Estaba yo pensando que si hay un amor que me dure toda la vida es el mar, fuente de salud. Una mañana, sobre las siete, en pleno invierno y con pelete, observé a una mujer mayor de edad, peinando canas, que, tras quitarse su batilongo, se zambullía en el mar, daba unas cuentas brazadas, y salía con cara de felicidad y unos buenos días que reconfortaban. La escena se repetía y un día le pregunté, “¿cómo está el agua?”. “Buenísima, mi hijo -me respondió-, fresquita que da gusto, dese un baño y verá qué placer, se me despeja la cabeza, me baja la tensión, y es como si mi cuerpo perdiera peso, y como duermo poco por las noches, regreso como nueva a mi casa”. Por su deje reconocí la voz de una bagañeta, y le pregunté si era de Tazacorte. “Sí, allí nací y allí me crié, en el Puerto, solo que ahora vivo en Tenerife porque enviudé y mis hijas me han traído para acá, echo tanto de menos la playa de Tazacorte que gracias que tengo aquí el mar, y esto me da vida y salud. Pero eso sí, lo siento por mis hijas, cuando llega el verano, les dejo mis nietos, cojo el avión, y me voy para La Palma”.
Aunque hijo y descendiente de palmeros, nací en una casita terrera alquilada en la playa de Puente Mayorga, San Roque, provincia de Cádiz, frente al Peñón de Gibraltar. Allí vivía mi padre, carabinero, con mi madre, porque en la casa cuartel, muy pequeña, hoy Casa de la Cultura, solo había vivienda para el cabo, y los guardias alquilaban habitaciones próximas. Pronto me remojaron en el mar, y en él mi madre me bañaba todos los días. Me contaron que disfrutaba mucho y no le tenía miedo al agua. La casita sigue igual, algo mejorada sí, y varias veces he vuelto a bañarme en la misma agua, y sentado en la misma arena, medito y sueño, convencido de que de ahí me viene la pasión y el cariño por el mar.

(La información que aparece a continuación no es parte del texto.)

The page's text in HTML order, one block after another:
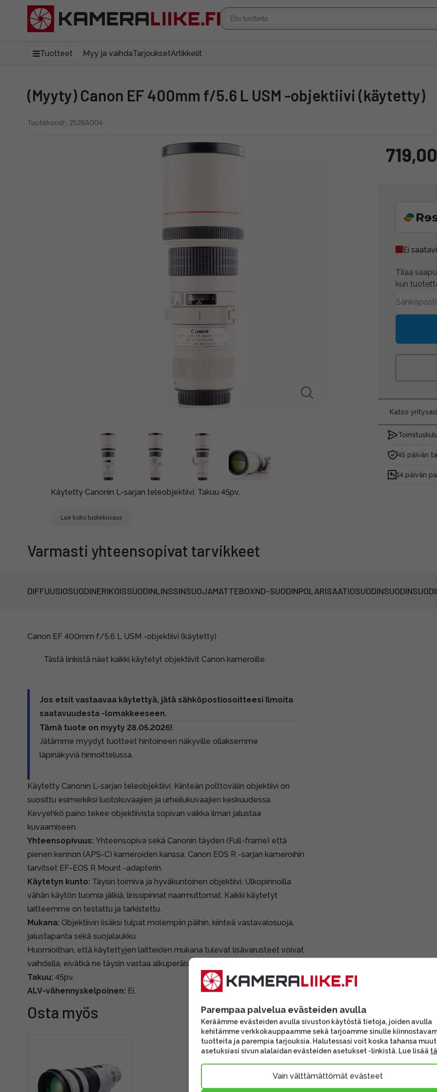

Mis padres querían regresar a La Palma con sus padres y sus muchos hermanos, pero el sistema no lo permitió hasta que pasaron unos duros años en Cortes de la Frontera, Málaga, donde nació mi hermano, hasta que llegó el destino a Canarias, pero no a La Palma, y como el régimen no quería que los guardias civiles vivieran cerca de sus familias, lo destinaron a Gran Tarajal, Fuerteventura, donde el agua del mar, con la marea, solía entrar en el patio de la casa cuartel, una antigua casona de la misma playa, con la tienda del pueblo enfrente, la escuela cerca, y junto al mar que tanto disfruté. Todos los años vuelvo a Gran Tarajal, y aunque la casa cuartel ha sido sustituida por un nuevo edificio, me baño en el mismo lugar y me siento a meditar en la misma arena, un auténtico placer.
Tras muchas instancias, llega el destino a Tijarafe, La Palma, donde, como la casa cuartel era pequeña, vivimos en una rústica casita de alquiler, que he visitado varias veces. Cuando llovía mucho, nos teníamos que mover en la cama para evitar las goteras, y aunque sin playa, teníamos escuela, aljibe, cueva despensa, huertas y frutales. La casa cuartel fue demolida, pero en mi memoria queda muy viva la imagen de una mujer que, estando sentado en la puerta del cuartel, llegó con una pistola en la mano mientras se la entregaba a mi padre confesando que había matado a su novio, tal como relata la novela de Marcelino Rodríguez, La fuerza de la maldición. Con el destino a Granadilla, donde nace mi hermana, llegaron los baños de El Médano, con el traslado a Los Llanos de Aridane, los de Puerto de Naos y Tazacorte, en la playa de Gandarío, La Coruña, con los cursos de vela y patrón de yate, de estudiante de Medicina en Cádiz las playas de la Caleta y La Victoria, y ya de regreso trabajando en Santa Cruz de Tenerife, Las Gaviotas y Las Teresitas, y tantas calas y rincones de todas las islas como hoy el mar de Radazul, y siempre, por algo será, buscando el placer y la compañía de ese amor de toda la vida que es el mar.